Data items:
◆ ◆ ◆ ◆ ◆ ◆ ◆

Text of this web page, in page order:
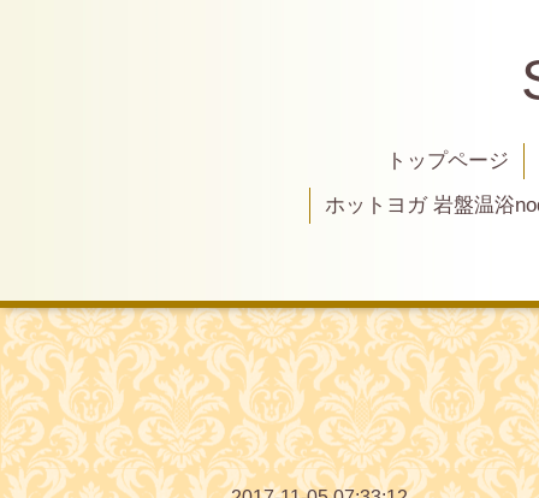
トップページ
ホットヨガ 岩盤温浴
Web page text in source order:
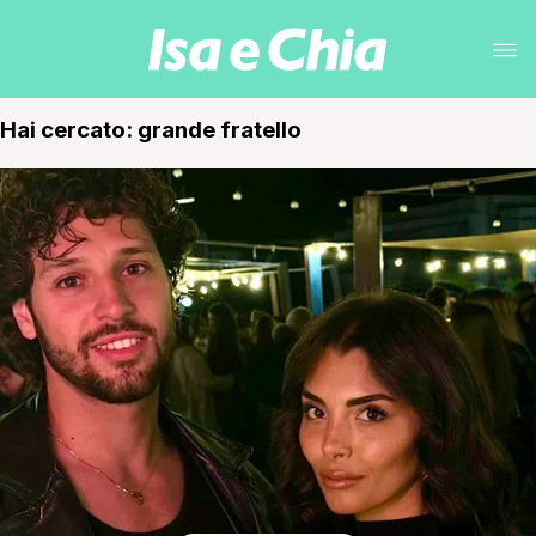
Hai cercato: grande fratello

◆ ◆ ◆ ◆ ◆ ◆ ◆

[What the exercise asks] Reproduce all the entries above exactly. Include no images.

[Response]
Text of this web page, in page order:
トップページ
ホットヨガ 岩盤温浴
Web page text in source order:
Hai cercato: grande fratello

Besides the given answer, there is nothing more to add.